Au delà des échéances électorales majeures de 2012, nous devons veiller à la vitalité associative et citoyenne mise à mal à bien des endroits. Mettre en débat les fondements de l’intervention publique en matière d’art et de culture, c'est interroger ce qui fonde l’intérêt général au niveau de la société toute entière.

C'est le sens de notre engagement militant au sein de l'Ufisc qui n'a pas faibli et dont la présidence est toujours assurée par notre directeur. Nous avons participé activement aux Etats généraux de l'ESS en juin, et aux travaux et réflexions sur la coopération menés à Redon, puis en Avignon en 2011 qui trouvent leur aboutissement ici à Saint-Etienne avec les journées professionnelles de ces 2 prochains jours. Le contexte nous invite à nous mobiliser pour une politique culturelle réinventée.

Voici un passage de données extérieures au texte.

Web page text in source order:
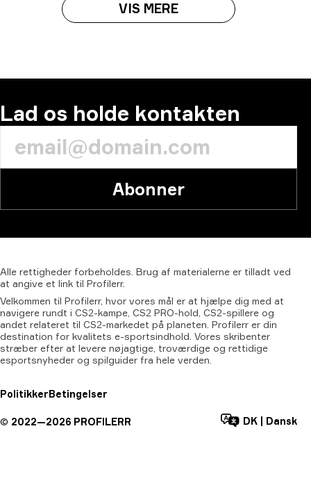
VIS MERE
Lad os holde kontakten
Abonner
Alle rettigheder forbeholdes. Brug af materialerne er tilladt ved
at angive et link til Profilerr.
Velkommen til Profilerr, hvor vores mål er at hjælpe dig med at
navigere rundt i CS2-kampe, CS2 PRO-hold, CS2-spillere og
andet relateret til CS2-markedet på planeten. Profilerr er din
destination for kvalitets e-sportsindhold. Vores skribenter
stræber efter at levere nøjagtige, troværdige og rettidige
esportsnyheder og spilguider fra hele verden.
PolitikkerBetingelser
© 2022—2026 PROFILERR DK Dansk
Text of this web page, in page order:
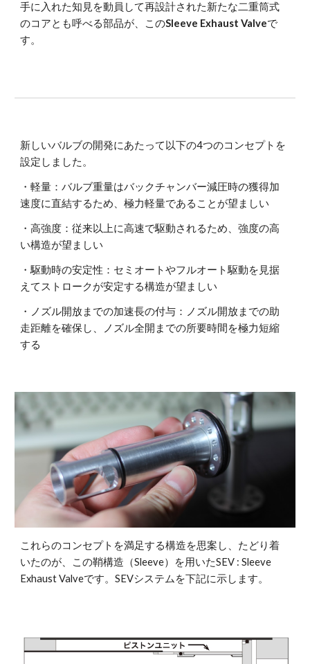
手に入れた知見を動員して再設計された新たな二重筒式
のコアとも呼べる部品が、このSleeve Exhaust Valveで
す。
新しいバルブの開発にあたって以下の4つのコンセプトを
設定しました。
・軽量：バルブ重量はバックチャンバー減圧時の獲得加
速度に直結するため、極力軽量であることが望ましい
・高強度：従来以上に高速で駆動されるため、強度の高
い構造が望ましい
・駆動時の安定性：セミオートやフルオート駆動を見据
えてストロークが安定する構造が望ましい
・ノズル開放までの加速長の付与：ノズル開放までの助
走距離を確保し、ノズル全開までの所要時間を極力短縮
する
これらのコンセプトを満足する構造を思案し、たどり着
いたのが、この鞘構造（Sleeve）を用いたSEV : Sleeve
Exhaust Valveです。SEVシステムを下記に示します。
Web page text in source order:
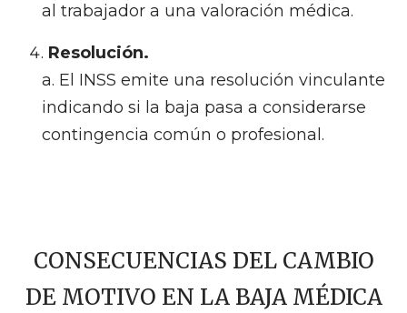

Alors réinventons, comme nous l'avons amorcé avec nos amis du Jazz, avec nos réseaux partenaires, et dotons nous d'outils et de moyens solidaires d'entreprendre, dans les champs de l'observation, de la communication, de la diffusion, des actions culturelles, de la production...

Réinventons pour que se construisent de manière partagée et démocratique des politiques publiques ambitieuses, fondées sur l'intérêt général, la diversité, l'équité et la considération des droits culturels.

  

Sébastien Cornu, Président "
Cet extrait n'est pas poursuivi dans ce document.